◆ **Activity**
Every entry should appear in your answer exactly as it does here.

Items from a dataset:

┌──

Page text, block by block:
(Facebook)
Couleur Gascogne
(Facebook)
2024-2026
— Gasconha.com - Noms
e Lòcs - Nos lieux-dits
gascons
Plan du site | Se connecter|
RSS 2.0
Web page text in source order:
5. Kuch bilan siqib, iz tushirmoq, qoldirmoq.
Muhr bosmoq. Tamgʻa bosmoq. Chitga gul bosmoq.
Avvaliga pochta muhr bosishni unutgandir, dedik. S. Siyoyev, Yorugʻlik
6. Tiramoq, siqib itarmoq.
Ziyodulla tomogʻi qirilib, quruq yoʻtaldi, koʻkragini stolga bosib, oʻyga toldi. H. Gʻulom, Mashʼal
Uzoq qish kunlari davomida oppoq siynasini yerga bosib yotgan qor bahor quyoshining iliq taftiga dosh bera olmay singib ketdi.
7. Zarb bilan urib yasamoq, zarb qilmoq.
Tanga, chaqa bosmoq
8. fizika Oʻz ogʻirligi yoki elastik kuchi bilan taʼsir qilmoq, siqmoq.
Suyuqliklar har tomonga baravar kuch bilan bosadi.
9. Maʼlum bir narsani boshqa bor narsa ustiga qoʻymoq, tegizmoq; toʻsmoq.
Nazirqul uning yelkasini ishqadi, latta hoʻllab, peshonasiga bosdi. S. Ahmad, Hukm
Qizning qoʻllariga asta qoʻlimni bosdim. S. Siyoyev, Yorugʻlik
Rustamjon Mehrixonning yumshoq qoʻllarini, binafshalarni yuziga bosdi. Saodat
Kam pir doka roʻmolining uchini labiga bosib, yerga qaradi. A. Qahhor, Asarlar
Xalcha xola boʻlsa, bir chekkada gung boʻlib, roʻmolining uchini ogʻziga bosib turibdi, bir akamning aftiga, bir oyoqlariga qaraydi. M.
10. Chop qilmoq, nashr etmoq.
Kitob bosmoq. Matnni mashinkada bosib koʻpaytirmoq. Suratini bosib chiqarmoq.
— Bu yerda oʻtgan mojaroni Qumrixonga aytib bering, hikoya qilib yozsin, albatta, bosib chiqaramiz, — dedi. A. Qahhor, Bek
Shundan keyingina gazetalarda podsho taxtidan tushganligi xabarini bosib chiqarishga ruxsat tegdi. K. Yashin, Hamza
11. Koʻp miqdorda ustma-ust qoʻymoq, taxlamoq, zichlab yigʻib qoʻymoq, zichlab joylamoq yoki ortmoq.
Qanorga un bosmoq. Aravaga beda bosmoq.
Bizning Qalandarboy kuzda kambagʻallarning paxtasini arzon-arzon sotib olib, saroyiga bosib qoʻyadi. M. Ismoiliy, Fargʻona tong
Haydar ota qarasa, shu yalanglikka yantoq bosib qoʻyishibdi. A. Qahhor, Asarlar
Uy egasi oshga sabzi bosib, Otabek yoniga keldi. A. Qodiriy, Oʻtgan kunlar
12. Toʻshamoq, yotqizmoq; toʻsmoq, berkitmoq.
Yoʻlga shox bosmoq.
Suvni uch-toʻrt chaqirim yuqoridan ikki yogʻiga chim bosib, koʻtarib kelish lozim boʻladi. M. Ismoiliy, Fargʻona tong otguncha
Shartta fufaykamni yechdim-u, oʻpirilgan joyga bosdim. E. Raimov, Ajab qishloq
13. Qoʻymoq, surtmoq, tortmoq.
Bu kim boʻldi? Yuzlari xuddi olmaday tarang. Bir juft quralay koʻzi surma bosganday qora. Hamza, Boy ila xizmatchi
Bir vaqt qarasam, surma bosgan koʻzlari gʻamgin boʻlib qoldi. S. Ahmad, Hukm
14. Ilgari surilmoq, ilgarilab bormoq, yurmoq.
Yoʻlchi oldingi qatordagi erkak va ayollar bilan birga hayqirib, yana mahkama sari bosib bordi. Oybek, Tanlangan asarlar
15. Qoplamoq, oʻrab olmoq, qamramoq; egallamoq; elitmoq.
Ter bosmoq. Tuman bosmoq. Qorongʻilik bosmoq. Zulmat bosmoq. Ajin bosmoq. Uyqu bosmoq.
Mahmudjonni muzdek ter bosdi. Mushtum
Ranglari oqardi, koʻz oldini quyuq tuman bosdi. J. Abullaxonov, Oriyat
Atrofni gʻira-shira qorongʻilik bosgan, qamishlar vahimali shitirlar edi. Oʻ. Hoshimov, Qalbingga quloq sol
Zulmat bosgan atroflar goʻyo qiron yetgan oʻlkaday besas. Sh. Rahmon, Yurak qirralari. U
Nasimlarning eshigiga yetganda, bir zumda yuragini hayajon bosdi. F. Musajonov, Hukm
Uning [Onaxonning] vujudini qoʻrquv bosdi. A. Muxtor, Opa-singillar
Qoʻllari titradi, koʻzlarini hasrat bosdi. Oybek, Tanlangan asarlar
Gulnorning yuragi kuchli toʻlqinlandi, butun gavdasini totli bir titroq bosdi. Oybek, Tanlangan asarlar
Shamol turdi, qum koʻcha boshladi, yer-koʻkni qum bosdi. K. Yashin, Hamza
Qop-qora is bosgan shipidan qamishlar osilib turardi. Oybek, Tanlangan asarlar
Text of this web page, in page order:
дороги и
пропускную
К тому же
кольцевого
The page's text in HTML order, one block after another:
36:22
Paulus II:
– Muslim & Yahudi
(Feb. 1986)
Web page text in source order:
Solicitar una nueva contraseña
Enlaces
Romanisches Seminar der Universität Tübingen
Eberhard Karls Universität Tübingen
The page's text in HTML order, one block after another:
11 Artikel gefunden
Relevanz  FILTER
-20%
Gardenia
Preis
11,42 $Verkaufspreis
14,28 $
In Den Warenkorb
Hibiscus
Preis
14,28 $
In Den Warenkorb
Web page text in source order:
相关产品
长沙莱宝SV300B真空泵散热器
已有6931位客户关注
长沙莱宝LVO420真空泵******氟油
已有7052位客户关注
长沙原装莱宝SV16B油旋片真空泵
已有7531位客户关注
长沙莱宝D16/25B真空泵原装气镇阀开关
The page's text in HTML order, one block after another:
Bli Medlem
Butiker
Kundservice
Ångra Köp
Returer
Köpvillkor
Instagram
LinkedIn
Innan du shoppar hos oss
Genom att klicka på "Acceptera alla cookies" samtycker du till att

└──

◆ **Solution for this task**
Page text, block by block:
(Facebook)
Couleur Gascogne
(Facebook)
2024-2026
— Gasconha.com - Noms
e Lòcs - Nos lieux-dits
gascons
Plan du site | Se connecter|
RSS 2.0
Web page text in source order:
5. Kuch bilan siqib, iz tushirmoq, qoldirmoq.
Muhr bosmoq. Tamgʻa bosmoq. Chitga gul bosmoq.
Avvaliga pochta muhr bosishni unutgandir, dedik. S. Siyoyev, Yorugʻlik
6. Tiramoq, siqib itarmoq.
Ziyodulla tomogʻi qirilib, quruq yoʻtaldi, koʻkragini stolga bosib, oʻyga toldi. H. Gʻulom, Mashʼal
Uzoq qish kunlari davomida oppoq siynasini yerga bosib yotgan qor bahor quyoshining iliq taftiga dosh bera olmay singib ketdi.
7. Zarb bilan urib yasamoq, zarb qilmoq.
Tanga, chaqa bosmoq
8. fizika Oʻz ogʻirligi yoki elastik kuchi bilan taʼsir qilmoq, siqmoq.
Suyuqliklar har tomonga baravar kuch bilan bosadi.
9. Maʼlum bir narsani boshqa bor narsa ustiga qoʻymoq, tegizmoq; toʻsmoq.
Nazirqul uning yelkasini ishqadi, latta hoʻllab, peshonasiga bosdi. S. Ahmad, Hukm
Qizning qoʻllariga asta qoʻlimni bosdim. S. Siyoyev, Yorugʻlik
Rustamjon Mehrixonning yumshoq qoʻllarini, binafshalarni yuziga bosdi. Saodat
Kam pir doka roʻmolining uchini labiga bosib, yerga qaradi. A. Qahhor, Asarlar
Xalcha xola boʻlsa, bir chekkada gung boʻlib, roʻmolining uchini ogʻziga bosib turibdi, bir akamning aftiga, bir oyoqlariga qaraydi. M.
10. Chop qilmoq, nashr etmoq.
Kitob bosmoq. Matnni mashinkada bosib koʻpaytirmoq. Suratini bosib chiqarmoq.
— Bu yerda oʻtgan mojaroni Qumrixonga aytib bering, hikoya qilib yozsin, albatta, bosib chiqaramiz, — dedi. A. Qahhor, Bek
Shundan keyingina gazetalarda podsho taxtidan tushganligi xabarini bosib chiqarishga ruxsat tegdi. K. Yashin, Hamza
11. Koʻp miqdorda ustma-ust qoʻymoq, taxlamoq, zichlab yigʻib qoʻymoq, zichlab joylamoq yoki ortmoq.
Qanorga un bosmoq. Aravaga beda bosmoq.
Bizning Qalandarboy kuzda kambagʻallarning paxtasini arzon-arzon sotib olib, saroyiga bosib qoʻyadi. M. Ismoiliy, Fargʻona tong
Haydar ota qarasa, shu yalanglikka yantoq bosib qoʻyishibdi. A. Qahhor, Asarlar
Uy egasi oshga sabzi bosib, Otabek yoniga keldi. A. Qodiriy, Oʻtgan kunlar
12. Toʻshamoq, yotqizmoq; toʻsmoq, berkitmoq.
Yoʻlga shox bosmoq.
Suvni uch-toʻrt chaqirim yuqoridan ikki yogʻiga chim bosib, koʻtarib kelish lozim boʻladi. M. Ismoiliy, Fargʻona tong otguncha
Shartta fufaykamni yechdim-u, oʻpirilgan joyga bosdim. E. Raimov, Ajab qishloq
13. Qoʻymoq, surtmoq, tortmoq.
Bu kim boʻldi? Yuzlari xuddi olmaday tarang. Bir juft quralay koʻzi surma bosganday qora. Hamza, Boy ila xizmatchi
Bir vaqt qarasam, surma bosgan koʻzlari gʻamgin boʻlib qoldi. S. Ahmad, Hukm
14. Ilgari surilmoq, ilgarilab bormoq, yurmoq.
Yoʻlchi oldingi qatordagi erkak va ayollar bilan birga hayqirib, yana mahkama sari bosib bordi. Oybek, Tanlangan asarlar
15. Qoplamoq, oʻrab olmoq, qamramoq; egallamoq; elitmoq.
Ter bosmoq. Tuman bosmoq. Qorongʻilik bosmoq. Zulmat bosmoq. Ajin bosmoq. Uyqu bosmoq.
Mahmudjonni muzdek ter bosdi. Mushtum
Ranglari oqardi, koʻz oldini quyuq tuman bosdi. J. Abullaxonov, Oriyat
Atrofni gʻira-shira qorongʻilik bosgan, qamishlar vahimali shitirlar edi. Oʻ. Hoshimov, Qalbingga quloq sol
Zulmat bosgan atroflar goʻyo qiron yetgan oʻlkaday besas. Sh. Rahmon, Yurak qirralari. U
Nasimlarning eshigiga yetganda, bir zumda yuragini hayajon bosdi. F. Musajonov, Hukm
Uning [Onaxonning] vujudini qoʻrquv bosdi. A. Muxtor, Opa-singillar
Qoʻllari titradi, koʻzlarini hasrat bosdi. Oybek, Tanlangan asarlar
Gulnorning yuragi kuchli toʻlqinlandi, butun gavdasini totli bir titroq bosdi. Oybek, Tanlangan asarlar
Shamol turdi, qum koʻcha boshladi, yer-koʻkni qum bosdi. K. Yashin, Hamza
Qop-qora is bosgan shipidan qamishlar osilib turardi. Oybek, Tanlangan asarlar
Text of this web page, in page order:
дороги и
пропускную
К тому же
кольцевого
The page's text in HTML order, one block after another:
36:22
Paulus II:
– Muslim & Yahudi
(Feb. 1986)
Web page text in source order:
Solicitar una nueva contraseña
Enlaces
Romanisches Seminar der Universität Tübingen
Eberhard Karls Universität Tübingen
The page's text in HTML order, one block after another:
11 Artikel gefunden
Relevanz  FILTER
-20%
Gardenia
Preis
11,42 $Verkaufspreis
14,28 $
In Den Warenkorb
Hibiscus
Preis
14,28 $
In Den Warenkorb
Web page text in source order:
相关产品
长沙莱宝SV300B真空泵散热器
已有6931位客户关注
长沙莱宝LVO420真空泵******氟油
已有7052位客户关注
长沙原装莱宝SV16B油旋片真空泵
已有7531位客户关注
长沙莱宝D16/25B真空泵原装气镇阀开关
The page's text in HTML order, one block after another:
Bli Medlem
Butiker
Kundservice
Ångra Köp
Returer
Köpvillkor
Instagram
LinkedIn
Innan du shoppar hos oss
Genom att klicka på "Acceptera alla cookies" samtycker du till att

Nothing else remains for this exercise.